I also want to preface that before we got started with the program, we wanted to be as ready as possible, be ahead of the game. So, we took the time to do our financials, and our pitch decks. Kind of important when planning to sell and market the product, and also for fundraising. Also, we kind of knew that part of the program would be a “Demo Day” that required each company performing a public pitch.

Okay, the first day was pretty chill, a lot of introductions, a few hands-on lessons, with meals and socializing thrown in between. And, they touched on customer discovery/interview.

The rest of the week, we had a few more lessons on customer discovery/interview. Now, at the end of the week, my mind was blown to smithereens (in the metaphorical sense, obviously).

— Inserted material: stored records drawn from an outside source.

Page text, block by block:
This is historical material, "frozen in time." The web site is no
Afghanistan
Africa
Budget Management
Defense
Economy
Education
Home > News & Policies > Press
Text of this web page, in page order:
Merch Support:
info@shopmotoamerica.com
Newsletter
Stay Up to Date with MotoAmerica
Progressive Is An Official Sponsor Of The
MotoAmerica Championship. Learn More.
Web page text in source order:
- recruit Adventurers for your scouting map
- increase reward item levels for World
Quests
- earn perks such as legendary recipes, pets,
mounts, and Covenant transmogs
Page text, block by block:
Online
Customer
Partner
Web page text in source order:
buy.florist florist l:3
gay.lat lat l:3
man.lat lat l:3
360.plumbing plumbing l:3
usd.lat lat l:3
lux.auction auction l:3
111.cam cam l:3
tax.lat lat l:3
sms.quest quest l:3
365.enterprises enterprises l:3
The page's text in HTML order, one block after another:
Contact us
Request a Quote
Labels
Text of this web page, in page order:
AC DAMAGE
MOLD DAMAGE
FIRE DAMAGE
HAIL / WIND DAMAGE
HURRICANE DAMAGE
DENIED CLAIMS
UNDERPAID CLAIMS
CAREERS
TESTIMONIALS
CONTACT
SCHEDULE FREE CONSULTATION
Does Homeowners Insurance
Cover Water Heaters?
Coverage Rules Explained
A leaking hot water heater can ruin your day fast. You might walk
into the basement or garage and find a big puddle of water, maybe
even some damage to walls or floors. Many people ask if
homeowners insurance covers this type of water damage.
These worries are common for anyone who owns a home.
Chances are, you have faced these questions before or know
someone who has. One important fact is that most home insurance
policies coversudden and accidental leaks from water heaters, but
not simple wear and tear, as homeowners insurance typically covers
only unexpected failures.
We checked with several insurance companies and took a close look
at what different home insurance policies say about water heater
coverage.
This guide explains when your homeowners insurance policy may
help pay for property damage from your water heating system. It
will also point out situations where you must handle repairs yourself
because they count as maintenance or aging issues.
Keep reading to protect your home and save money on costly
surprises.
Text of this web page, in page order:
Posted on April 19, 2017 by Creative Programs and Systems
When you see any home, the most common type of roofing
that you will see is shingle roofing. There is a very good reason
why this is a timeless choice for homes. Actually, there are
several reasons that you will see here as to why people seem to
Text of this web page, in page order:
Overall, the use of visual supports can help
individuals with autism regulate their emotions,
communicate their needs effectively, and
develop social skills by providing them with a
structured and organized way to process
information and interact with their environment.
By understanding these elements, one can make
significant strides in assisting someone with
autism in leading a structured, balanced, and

This so-called customer discovery/interview as The Farm touts, should’ve been our very first step after having an idea for a product/solution/whatever.

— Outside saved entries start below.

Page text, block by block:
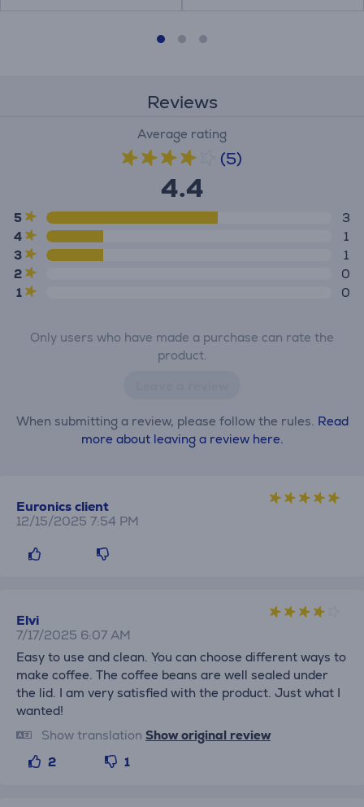
Reviews
Average rating
(5)
4.4
5
3
4
1
3
1
2
0
1
0
Only users who have made a purchase can rate the
product.
When submitting a review, please follow the rules. Read
more about leaving a review here.
Euronics client
12/15/2025 7:54 PM
Elvi
7/17/2025 6:07 AM
Easy to use and clean. You can choose different ways to
make coffee. The coffee beans are well sealed under
the lid. I am very satisfied with the product. Just what I
wanted!
Show translation Show original review
2
1
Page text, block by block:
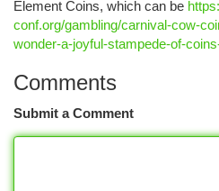
Element Coins, which can be
conf.org/gambling/carnival-cow-
wonder-a-joyful-stampede-of-
Comments
Submit a Comment
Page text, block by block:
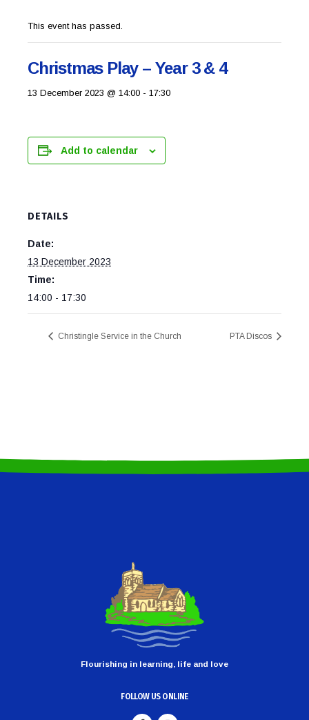
This event has passed.
Christmas Play – Year 3 & 4
13 December 2023 @ 14:00 - 17:30
Add to calendar
DETAILS
Date:
13 December 2023
Time:
14:00 - 17:30
Christingle Service in the Church PTA Discos
Flourishing in learning, life and love
FOLLOW US ONLINE
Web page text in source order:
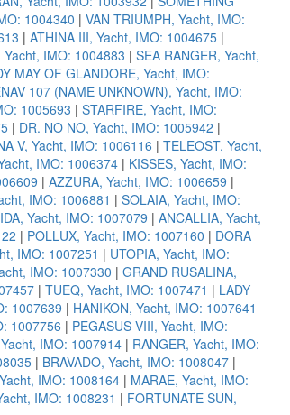
1004340 | VAN TRIUMPH, Yacht, IMO:
| ATHINA III, Yacht, IMO: 1004675 |
IMO: 1004883 | SEA RANGER, Yacht,
MAY OF GLANDORE, Yacht, IMO:
107 (NAME UNKNOWN), Yacht, IMO:
1005693 | STARFIRE, Yacht, IMO:
| DR. NO NO, Yacht, IMO: 1005942 |
V, Yacht, IMO: 1006116 | TELEOST, Yacht,
IMO: 1006374 | KISSES, Yacht, IMO:
| AZZURA, Yacht, IMO: 1006659 |
IMO: 1006881 | SOLAIA, Yacht, IMO:
Yacht, IMO: 1007079 | ANCALLIA, Yacht,
| POLLUX, Yacht, IMO: 1007160 | DORA
IMO: 1007251 | UTOPIA, Yacht, IMO:
IMO: 1007330 | GRAND RUSALINA,
| TUEQ, Yacht, IMO: 1007471 | LADY
1007639 | HANIKON, Yacht, IMO: 1007641
1007756 | PEGASUS VIII, Yacht, IMO:
IMO: 1007914 | RANGER, Yacht, IMO:
| BRAVADO, Yacht, IMO: 1008047 |
IMO: 1008164 | MARAE, Yacht, IMO:
IMO: 1008231 | FORTUNATE SUN,
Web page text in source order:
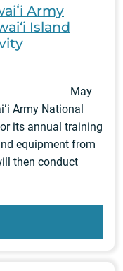
Army
Island
May
Army National
its annual training
equipment from
then conduct
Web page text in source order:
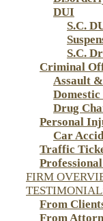
DUI
S.C.
S.C.
Criminal
Assault
Domestic
Drug
Personal
Car
Traffic
FIRM
From
From

AND, it made sense. Why waste all of your time on an idea if you’re the only one that thinks it’s a good idea? The suggestion was to make solicited interviews with anyone (better if they are your intended customers, but you’re not selling, so anyone really) and ask them a bunch of questions about your idea. There are obviously specific and methodical ways you can perform these customer interviews, but for that you should join the program 🙂 Let’s just say, this idea of customer discovery/interview is one I will recommend and advocate to any entrepreneur. A definite must and a game changer.

With customer discovery/interview, one also has to be ready to be humbled. Because, you’ll soon realize that your assumption of a good idea, is probably not such a good idea. This happened with us really early on when we did our customer discovery/interview. To the point we stopped all selling and further planned development of DocQ. Because, we quickly realized that we didn’t know our real customers.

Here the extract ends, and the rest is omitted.